InitializeAsync constructs a CancellationTokenSource with a hard-coded 120-second deadline (line 61) and a linked token that chains the deadline against CancellationToken.None (line 122):

using var linked = CancellationTokenSource.CreateLinkedTokenSource(
    deadline.Token, CancellationToken.None);

The test framework's cancellation token — which xUnit v3 exposes as TestContext.Current.CancellationToken — is never linked in. If the test runner cancels the test suite (CI timeout, keyboard interrupt), the readiness poll continues for up to 120 more seconds and the spawned Python process is not killed until DisposeAsync finally runs. On a CI runner with a per-job timeout this can cause the whole runner to be killed mid-cleanup, leaving orphaned Python processes.

Impact: Poor CI behaviour under cancellation; can leave zombie python/pwsh processes.

Recommendation: Link the fixture against the framework's application lifetime or accept a CancellationToken through the IAsyncLifetime interface (xUnit v3 provides one via InitializeAsync(CancellationToken)). Alternatively, use TestContext.Current.CancellationToken from inside InitializeAsync if xUnit v3's fixture IAsyncLifetime overload provides it:

public async ValueTask InitializeAsync()   // or the overload with CancellationToken

At minimum, change CancellationToken.None to the method's incoming token or TestContext.Current.CancellationToken inside linked so a kill signal actually propagates.

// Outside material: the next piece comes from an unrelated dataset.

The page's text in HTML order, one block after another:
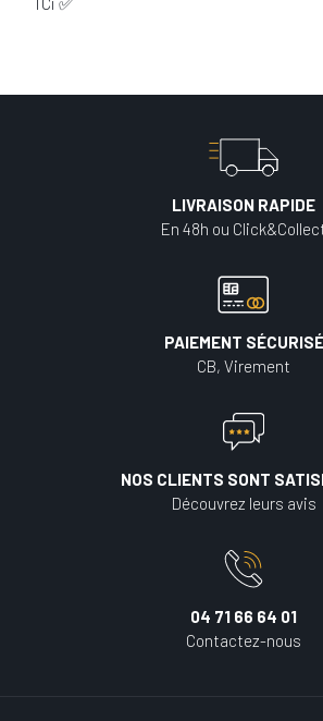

M4 — install.ps1 copies the config template to $dataDir (ProgramData) but the ReloadValidator AdminPort=0 / MbproxyOptionsValidator gap means an operator using the template's AdminPort: 0 disable hint starts a service with an undocumented ephemeral admin port. (Secondary impact of M1, listed separately because the install path is independently broken.) install/install.ps1:153-162; install/mbproxy.config.template.json:83-84.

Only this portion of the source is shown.